Among the entries below, find the line with "fips-scan Succeeded [85, 313, 228, 331]" and the line with "打开应用 查看全部 (245, 259)". Return exactly those lines and every line between them, but no pictures.

[RECORDS FOR THIS EXERCISE]
┌──

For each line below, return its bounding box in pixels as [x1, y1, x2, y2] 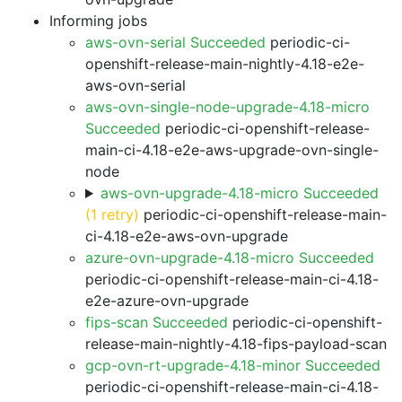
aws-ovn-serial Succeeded [85, 33, 266, 51]
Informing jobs [49, 12, 147, 30]
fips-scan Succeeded [85, 313, 228, 331]
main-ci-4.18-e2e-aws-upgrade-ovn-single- [85, 141, 379, 159]
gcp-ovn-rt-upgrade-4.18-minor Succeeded [85, 356, 380, 374]
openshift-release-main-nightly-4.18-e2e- [85, 55, 364, 73]
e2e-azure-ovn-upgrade [85, 292, 249, 310]
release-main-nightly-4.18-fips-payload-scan [85, 335, 387, 353]
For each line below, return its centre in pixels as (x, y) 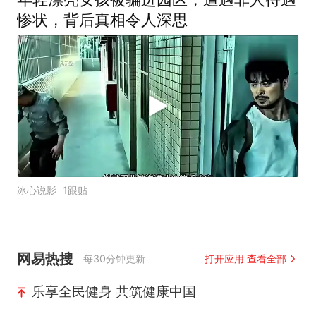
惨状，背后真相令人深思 (102, 20)
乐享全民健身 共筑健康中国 (114, 292)
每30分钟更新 (115, 259)
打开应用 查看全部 (245, 259)
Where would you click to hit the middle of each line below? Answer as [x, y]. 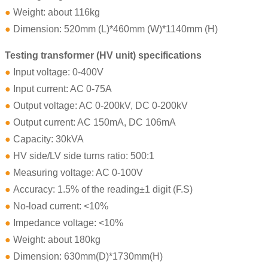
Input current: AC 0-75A [61, 89]
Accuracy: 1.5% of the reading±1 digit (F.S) [102, 190]
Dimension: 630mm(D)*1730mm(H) [87, 257]
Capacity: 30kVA [47, 139]
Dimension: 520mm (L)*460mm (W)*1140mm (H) [114, 29]
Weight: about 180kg [56, 240]
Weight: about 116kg [55, 13]
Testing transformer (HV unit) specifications [103, 56]
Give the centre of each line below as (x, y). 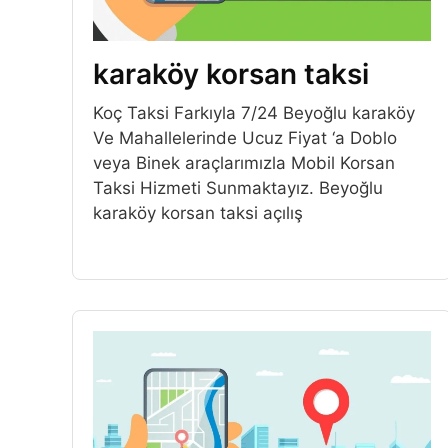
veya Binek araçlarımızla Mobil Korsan (244, 163)
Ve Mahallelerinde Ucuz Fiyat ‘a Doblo (245, 138)
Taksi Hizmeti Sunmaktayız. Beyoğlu (238, 188)
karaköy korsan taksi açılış (198, 213)
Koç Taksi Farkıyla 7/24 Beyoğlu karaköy (254, 113)
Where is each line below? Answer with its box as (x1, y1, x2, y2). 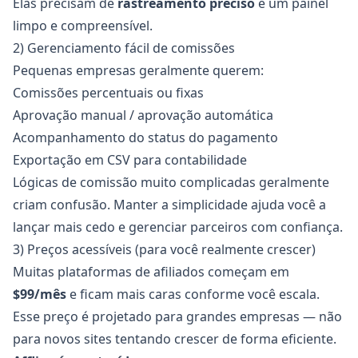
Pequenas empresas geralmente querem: (13, 62, 264, 79)
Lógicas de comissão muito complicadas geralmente (13, 173, 329, 191)
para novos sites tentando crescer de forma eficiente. (13, 330, 336, 348)
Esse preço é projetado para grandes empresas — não (13, 308, 342, 325)
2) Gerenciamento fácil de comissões (13, 39, 235, 57)
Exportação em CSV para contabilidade (13, 151, 247, 169)
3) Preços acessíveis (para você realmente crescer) (13, 241, 316, 258)
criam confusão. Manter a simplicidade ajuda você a (13, 196, 326, 213)

└──

[RESPONSE AREA]
fips-scan Succeeded [85, 313, 228, 331]
main-ci-4.18-e2e-aws-upgrade-ovn-single- [85, 141, 379, 159]
gcp-ovn-rt-upgrade-4.18-minor Succeeded [85, 356, 380, 374]
openshift-release-main-nightly-4.18-e2e- [85, 55, 364, 73]
e2e-azure-ovn-upgrade [85, 292, 249, 310]
release-main-nightly-4.18-fips-payload-scan [85, 335, 387, 353]
For each line below, return its centre in pixels as (x, y) 
惨状，背后真相令人深思 (102, 20)
乐享全民健身 共筑健康中国 (114, 292)
每30分钟更新 (115, 259)
打开应用 查看全部 (245, 259)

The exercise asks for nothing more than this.